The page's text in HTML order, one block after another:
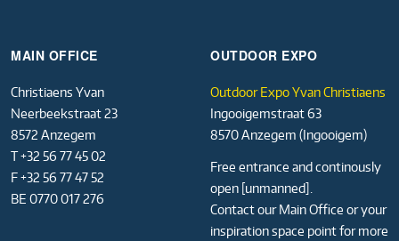
MAIN OFFICE
Christiaens Yvan
Neerbeekstraat 23
8572 Anzegem
T +32 56 77 45 02
F +32 56 77 47 52
BE 0770 017 276
OUTDOOR EXPO
Outdoor Expo Yvan Christiaens
Ingooigemstraat 63
8570 Anzegem (Ingooigem)
Free entrance and continously
open [unmanned].
Contact our Main Office or your
inspiration space point for more
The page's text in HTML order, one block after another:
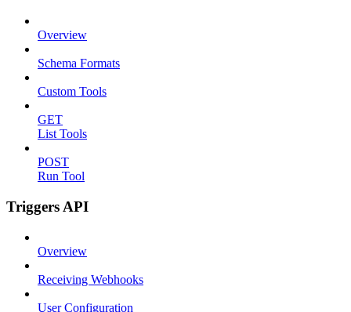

========

> _Work request_
Output each record above exactly as it stands, excluding all pictures.

> _Written response_
The page's text in HTML order, one block after another:
MAIN OFFICE
Christiaens Yvan
Neerbeekstraat 23
8572 Anzegem
T +32 56 77 45 02
F +32 56 77 47 52
BE 0770 017 276
OUTDOOR EXPO
Outdoor Expo Yvan Christiaens
Ingooigemstraat 63
8570 Anzegem (Ingooigem)
Free entrance and continously
open [unmanned].
Contact our Main Office or your
inspiration space point for more
The page's text in HTML order, one block after another:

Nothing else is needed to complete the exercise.